» Directions for this task
Reproduce only the lines that begin at the line with "The page's text" and run to the end of the entries; omit every picture.

» Supplied data
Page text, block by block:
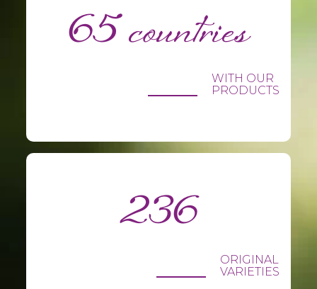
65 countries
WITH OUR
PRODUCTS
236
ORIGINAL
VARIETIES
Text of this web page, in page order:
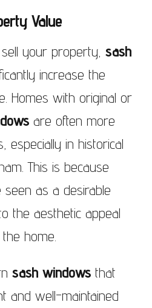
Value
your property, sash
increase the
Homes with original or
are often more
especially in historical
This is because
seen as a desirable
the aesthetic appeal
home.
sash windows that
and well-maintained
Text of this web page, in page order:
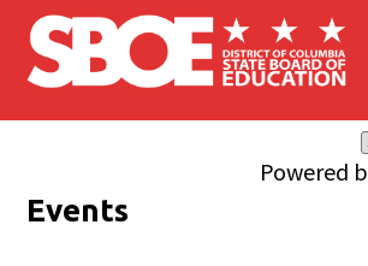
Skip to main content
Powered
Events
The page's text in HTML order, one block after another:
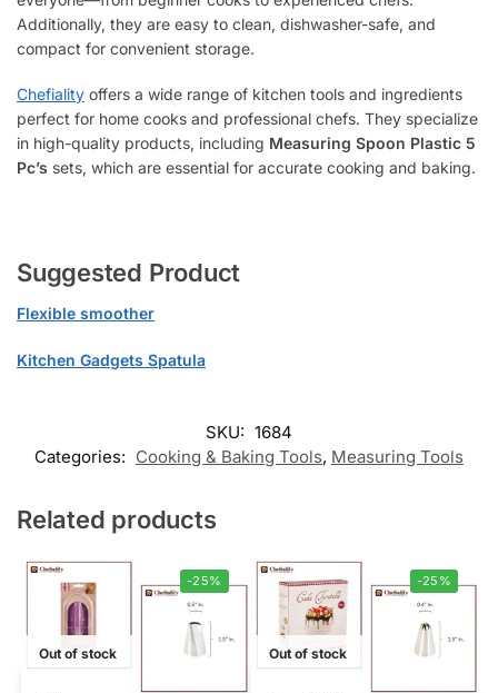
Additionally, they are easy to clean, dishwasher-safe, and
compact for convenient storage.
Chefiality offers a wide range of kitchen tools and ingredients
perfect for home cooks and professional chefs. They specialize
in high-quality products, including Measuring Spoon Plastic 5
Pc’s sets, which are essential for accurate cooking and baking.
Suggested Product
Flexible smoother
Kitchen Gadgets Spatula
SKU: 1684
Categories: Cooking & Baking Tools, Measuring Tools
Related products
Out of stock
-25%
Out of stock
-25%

» Task answer
The page's text in HTML order, one block after another:
Additionally, they are easy to clean, dishwasher-safe, and
compact for convenient storage.
Chefiality offers a wide range of kitchen tools and ingredients
perfect for home cooks and professional chefs. They specialize
in high-quality products, including Measuring Spoon Plastic 5
Pc’s sets, which are essential for accurate cooking and baking.
Suggested Product
Flexible smoother
Kitchen Gadgets Spatula
SKU: 1684
Categories: Cooking & Baking Tools, Measuring Tools
Related products
Out of stock
-25%
Out of stock
-25%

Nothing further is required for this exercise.